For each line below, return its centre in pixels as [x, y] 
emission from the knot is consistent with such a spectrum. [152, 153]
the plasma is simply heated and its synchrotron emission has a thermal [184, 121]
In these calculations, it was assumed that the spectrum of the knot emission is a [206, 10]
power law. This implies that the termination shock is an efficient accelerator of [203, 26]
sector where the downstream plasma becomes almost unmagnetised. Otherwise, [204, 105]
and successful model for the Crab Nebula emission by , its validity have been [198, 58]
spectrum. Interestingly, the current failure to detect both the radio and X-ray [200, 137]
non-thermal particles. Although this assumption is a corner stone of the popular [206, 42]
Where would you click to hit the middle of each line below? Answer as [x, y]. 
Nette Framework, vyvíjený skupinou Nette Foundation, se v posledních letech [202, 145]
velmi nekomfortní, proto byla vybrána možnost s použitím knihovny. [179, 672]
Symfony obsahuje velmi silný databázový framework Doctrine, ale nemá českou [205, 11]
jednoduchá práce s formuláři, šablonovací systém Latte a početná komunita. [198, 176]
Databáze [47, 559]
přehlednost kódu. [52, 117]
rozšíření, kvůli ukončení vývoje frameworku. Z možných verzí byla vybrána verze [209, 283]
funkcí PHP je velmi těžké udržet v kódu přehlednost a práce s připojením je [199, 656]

◇ ◇ ◇

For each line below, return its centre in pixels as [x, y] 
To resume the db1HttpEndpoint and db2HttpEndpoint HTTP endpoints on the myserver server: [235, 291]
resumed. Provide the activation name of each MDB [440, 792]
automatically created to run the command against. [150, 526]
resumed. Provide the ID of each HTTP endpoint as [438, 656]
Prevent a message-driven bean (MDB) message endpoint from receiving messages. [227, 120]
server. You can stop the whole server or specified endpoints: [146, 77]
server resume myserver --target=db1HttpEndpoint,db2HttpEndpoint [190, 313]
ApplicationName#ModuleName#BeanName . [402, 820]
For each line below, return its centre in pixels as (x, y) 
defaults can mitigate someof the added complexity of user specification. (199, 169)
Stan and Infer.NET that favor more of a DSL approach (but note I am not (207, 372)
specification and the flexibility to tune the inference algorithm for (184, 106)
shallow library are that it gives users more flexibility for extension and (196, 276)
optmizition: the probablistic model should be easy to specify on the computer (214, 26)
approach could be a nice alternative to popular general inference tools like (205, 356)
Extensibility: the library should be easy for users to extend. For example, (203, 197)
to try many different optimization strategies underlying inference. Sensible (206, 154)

◇ ◇ ◇

__EXERCISE DIRECTIONS__. Beginning at the line above with "the plasma is" and finishing at the line with "power law. This", return each line exactly and return nothing else.

__YOUR RESPONSE__.
the plasma is simply heated and its synchrotron emission has a thermal [184, 121]
In these calculations, it was assumed that the spectrum of the knot emission is a [206, 10]
power law. This implies that the termination shock is an efficient accelerator of [203, 26]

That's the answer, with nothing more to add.